Whole yak penis or sheep testicles on a bed of curry, anyone? A Beijing restaurant serves painstakingly decorated gourmet dishes for the fearless. They're supposed to increase male potency, but women should try a bite, too: Eating penis is good for the skin, apparently.
"Here, try it," says Zhaoran, a business student, as she places a beige-colored ox urethra onto her friend's plate. He's in the middle of wolfing down a piece of chewy dog penis.
A visit to the Guolizhuang Restaurant in Beijing is not for the faint-hearted. Here the menu consists almost entirely of penis and testicle dishes -- made from the private parts of deer, snakes, yaks, horses, seals and ducks, among others.
The platters have names like "The Essence of the Golden Buddha," "Phoenix Rising," "Jasmine Flowers with 1,000 Layers" and "Look for the Treasure in the Desert Sand." Are such flowery names meant to prevent guests from prematurely running off? After all, the "jasmine flowers" are made of layers of thinly sliced donkey penis, and the "treasure in the desert" is actually sheep gonads on a bed of curry.
"Chinese eat anything with four legs, except tables. And everything that flies, except airplanes," says Zhaoran, quoting a well-known Chinese saying. This may be true, but even in China a penis restaurant is unusual. The Guolizhuang restaurant opened two years ago on the aptly-named Dongsi****iao Street. Word quickly spread among well-heeled Chinese, and today there are five franchises. The chain is even expanding outside of China -- into the Chinatown in Atlanta, Georgia.
Deer Blood as Viagra
Lucy, a 20-year-old waitress, wears a traditionally embroidered silk shawl with images of courtly scenes and plants -- and a smiley sticker. Part of her job is thoroughly explaining the menu, as many guests are entering an entirely new culinary landscape when they visit the restaurant. "For thousands of years, Chinese medicine has used animal penises to cure kidney and erection problems," she says. But for their medicinal effect to work, the dishes have to be consumed regularly.

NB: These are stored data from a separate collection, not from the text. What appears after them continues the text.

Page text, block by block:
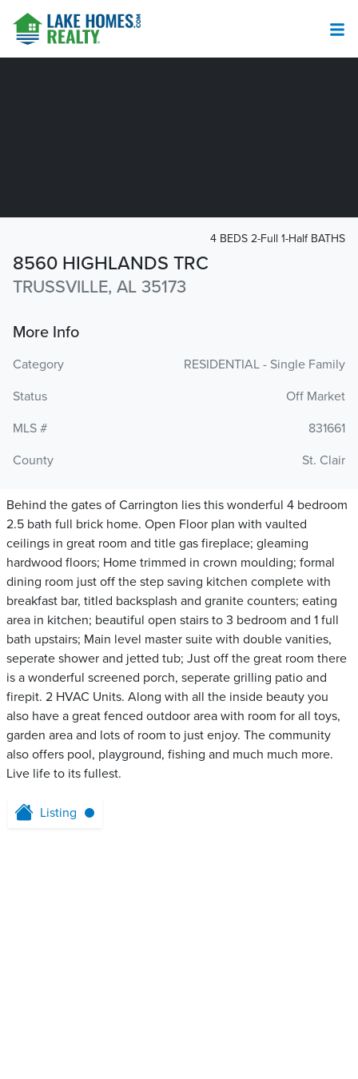
8560 HIGHLANDS TRC
TRUSSVILLE, AL 35173
4 BEDS 2-Full 1-Half BATHS
More Info
Category
RESIDENTIAL - Single Family
Status
Off Market
MLS #
831661
County
St. Clair
Behind the gates of Carrington lies this wonderful 4 bedroom
2.5 bath full brick home. Open Floor plan with vaulted
ceilings in great room and title gas fireplace; gleaming
hardwood floors; Home trimmed in crown moulding; formal
dining room just off the step saving kitchen complete with
breakfast bar, titled backsplash and granite counters; eating
area in kitchen; beautiful open stairs to 3 bedroom and 1 full
bath upstairs; Main level master suite with double vanities,
seperate shower and jetted tub; Just off the great room there
is a wonderful screened porch, seperate grilling patio and
firepit. 2 HVAC Units. Along with all the inside beauty you
also have a great fenced outdoor area with room for all toys,
garden area and lots of room to just enjoy. The community
also offers pool, playground, fishing and much much more.
Live life to its fullest.
Listing

"But if you want something that works faster, we have a wine that contains extracts of heart, penis, and blood from a deer," she explains. "That has an effect within 30 minutes." This potency cocktail has been said to be better than Viagra, and it has no side effects.
Raw or roasted, whole or sliced, tip or base: the penis binge is not meant for Chinese guests as a superficial test of courage, but rather as a serious treatment for the libido. "The sexual act of this Russian dog lasts 48 hours and its mating season is seven months out of the year," is how the colorful, photo-filled menu praises a €16 ($25) penis dish.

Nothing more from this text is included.